Immune cells called eosinophils help protect against the progression of pulmonary hypertension (PH) by reducing lung inflammation and regulating the growth of muscle cells around blood vessels, a new study indicates.

The study, “Eosinophils Protect Against Pulmonary Hypertension through 14-HDHA and 17-HDHA,” was published in the European Respiratory Journal.

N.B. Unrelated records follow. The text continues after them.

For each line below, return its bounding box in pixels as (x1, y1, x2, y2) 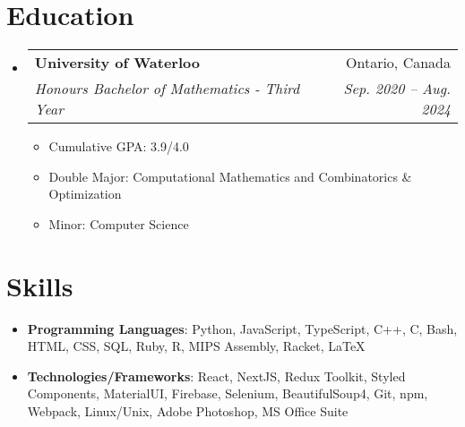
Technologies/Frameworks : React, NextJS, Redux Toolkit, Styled (27, 366, 406, 385)
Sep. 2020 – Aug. (343, 78, 451, 99)
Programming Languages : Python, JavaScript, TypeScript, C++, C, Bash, (27, 319, 458, 337)
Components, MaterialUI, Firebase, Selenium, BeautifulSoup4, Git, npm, (27, 384, 428, 403)
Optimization (48, 184, 122, 203)
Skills (6, 267, 73, 303)
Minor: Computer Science (48, 214, 189, 233)
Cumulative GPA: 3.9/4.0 (48, 137, 189, 156)
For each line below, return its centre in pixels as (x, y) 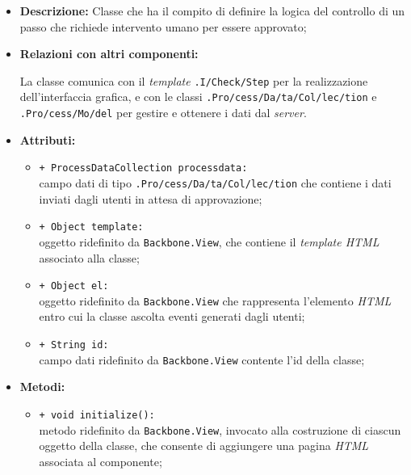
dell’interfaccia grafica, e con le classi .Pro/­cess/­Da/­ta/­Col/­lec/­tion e (198, 97)
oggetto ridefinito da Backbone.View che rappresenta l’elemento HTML (215, 300)
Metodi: (42, 387)
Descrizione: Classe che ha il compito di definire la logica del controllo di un (212, 11)
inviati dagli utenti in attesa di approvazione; (151, 198)
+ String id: (74, 345)
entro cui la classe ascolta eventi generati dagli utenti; (172, 316)
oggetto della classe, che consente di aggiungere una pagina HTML (204, 446)
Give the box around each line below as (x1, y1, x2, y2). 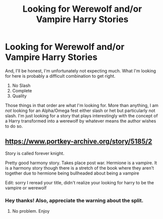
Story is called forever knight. (5, 150, 65, 156)
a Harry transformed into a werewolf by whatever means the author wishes (5, 118, 157, 124)
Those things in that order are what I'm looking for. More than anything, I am (5, 102, 159, 108)
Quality (12, 93, 27, 99)
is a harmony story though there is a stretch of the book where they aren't (5, 165, 154, 171)
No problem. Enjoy (12, 208, 50, 214)
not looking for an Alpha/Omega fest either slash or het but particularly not (5, 108, 156, 113)
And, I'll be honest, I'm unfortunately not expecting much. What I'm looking (5, 67, 156, 74)
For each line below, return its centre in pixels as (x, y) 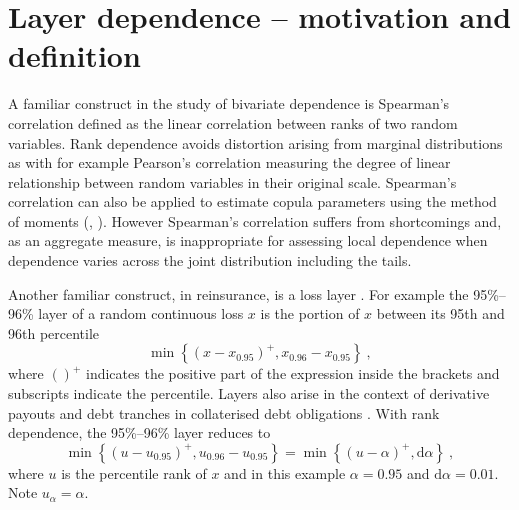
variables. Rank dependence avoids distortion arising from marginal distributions (255, 142)
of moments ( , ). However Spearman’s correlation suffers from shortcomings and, (255, 220)
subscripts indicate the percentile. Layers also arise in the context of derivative (249, 393)
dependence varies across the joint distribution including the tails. (210, 260)
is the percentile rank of (134, 472)
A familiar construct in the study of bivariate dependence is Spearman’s (229, 103)
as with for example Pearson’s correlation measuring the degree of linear (229, 162)
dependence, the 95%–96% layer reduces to (139, 432)
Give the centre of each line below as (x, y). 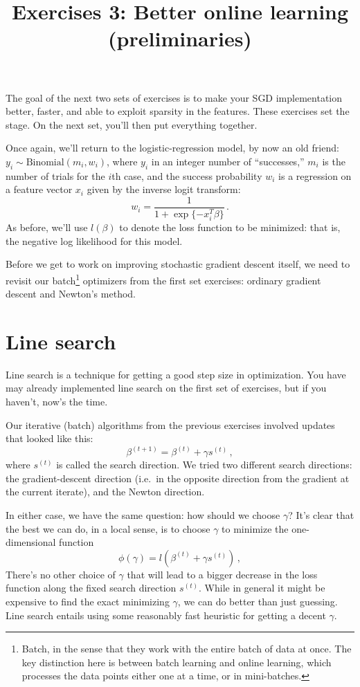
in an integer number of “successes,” (228, 161)
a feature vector (39, 189)
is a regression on (315, 175)
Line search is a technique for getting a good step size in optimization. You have (176, 374)
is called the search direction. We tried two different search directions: (204, 465)
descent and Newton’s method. (71, 294)
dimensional (31, 542)
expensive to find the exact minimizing (88, 601)
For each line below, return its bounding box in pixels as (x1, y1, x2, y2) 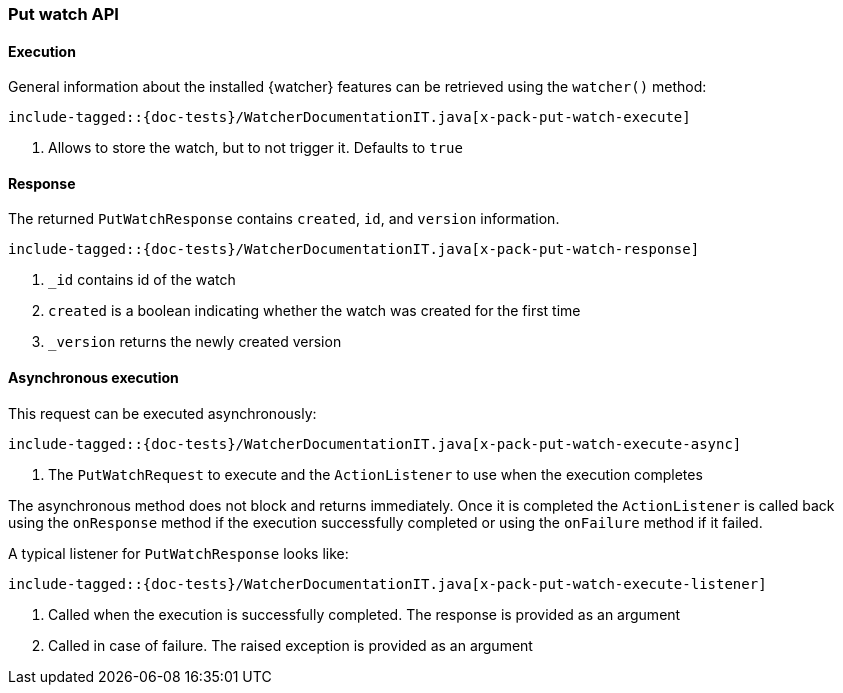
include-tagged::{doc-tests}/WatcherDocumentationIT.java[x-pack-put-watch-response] (8, 241, 700, 258)
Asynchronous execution (8, 369, 179, 387)
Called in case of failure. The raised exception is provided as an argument (48, 636, 533, 654)
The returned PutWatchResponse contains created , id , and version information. (8, 210, 560, 228)
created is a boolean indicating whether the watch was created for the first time (48, 302, 581, 320)
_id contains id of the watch (48, 271, 236, 289)
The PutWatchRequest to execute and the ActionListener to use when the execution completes (48, 465, 703, 483)
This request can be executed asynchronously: (8, 404, 317, 422)
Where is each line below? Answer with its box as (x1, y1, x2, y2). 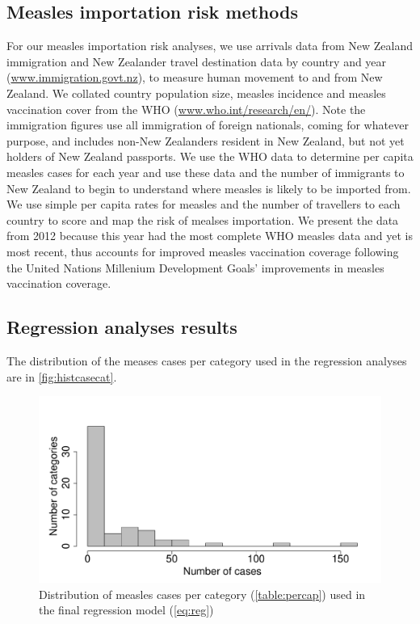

Pulmonary arterial hypertension (PAH) is marked by chronic inflammation around the lungs’ blood vessels, though the specific immunological mechanisms driving this inflammation are incompletely understood.

Eosinophils, or EOS, are a type of immune cell that characteristically contain rounded granules. These cells are critical for the immune system’s response against parasites, and they are known to play a disease-driving role in certain lung conditions like asthma. The role of EOS in pulmonary hypertension, however, has been unclear.

To learn more, a team of scientists in China assessed EOS counts in blood and lung tissues from 123 people with PAH, as well as 119 healthy volunteers who were similar in terms of age and sex.

Results showed PAH patients had significantly lower proportions of EOS in their blood, and among PAH patients, EOS counts were generally lower among those with worse functional status. By contrast, PAH patients had higher EOS counts in their lung tissue, and tissue from PAH patients also had elevated levels of signaling molecules needed for EOS trafficking.

“Taken together, these results indicate that EOS migrate [from blood] to lung tissue during the progression of PAH in humans,” the researchers wrote.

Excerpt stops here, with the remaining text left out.